TASK TO CARRY OUT: Here is a listing; work out how many of its lines contain the word "keystore", and state only that number.

EXTRACTED RECORDS:
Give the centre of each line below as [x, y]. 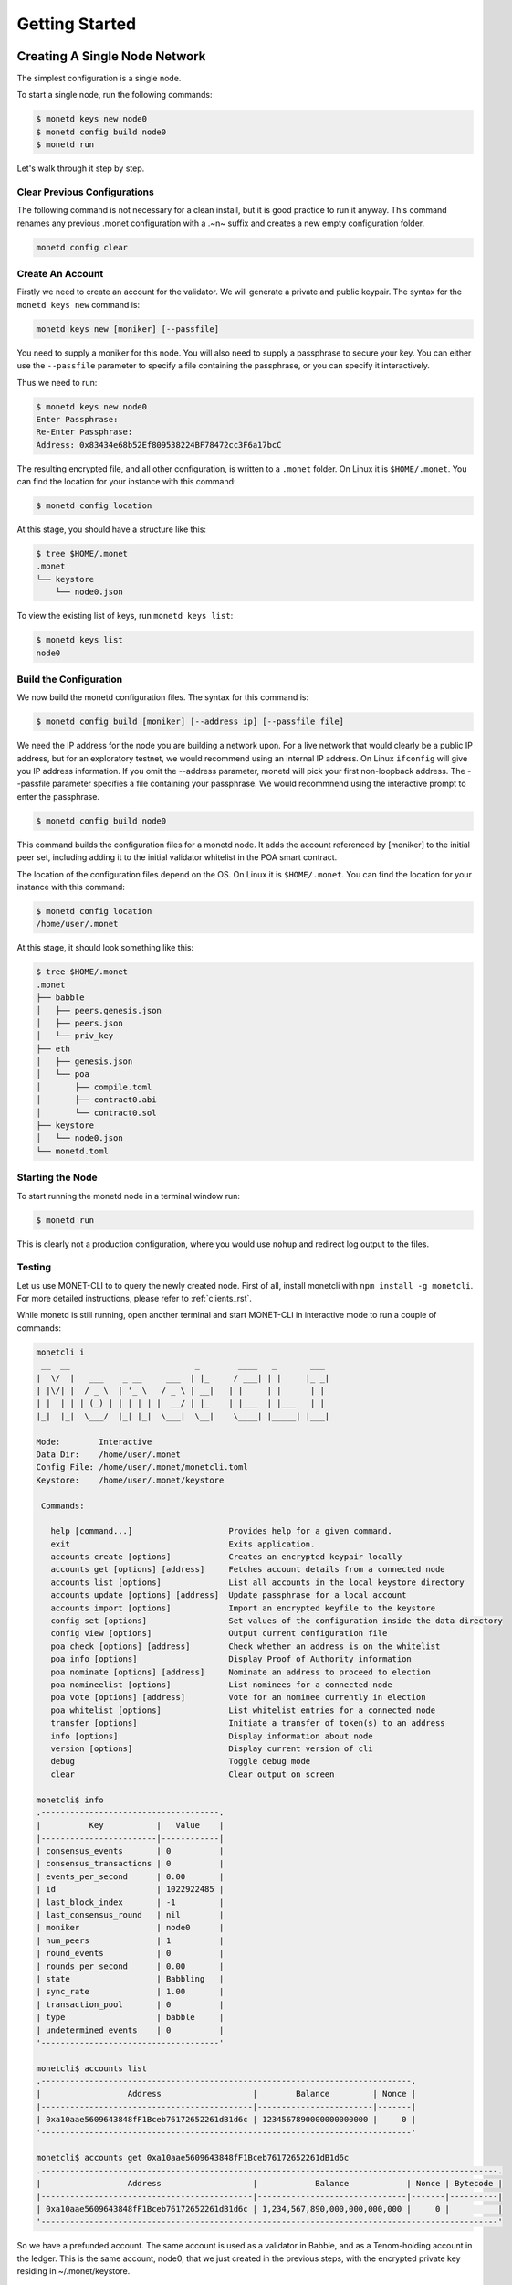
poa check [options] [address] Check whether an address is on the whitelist [246, 1646]
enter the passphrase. [58, 796]
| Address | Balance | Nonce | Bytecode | [270, 2184]
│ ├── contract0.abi [96, 1100]
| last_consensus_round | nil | [130, 1915]
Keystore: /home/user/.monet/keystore [130, 1480]
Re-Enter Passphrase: [84, 432]
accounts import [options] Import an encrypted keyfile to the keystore [243, 1608]

ANSWER BELOW: 2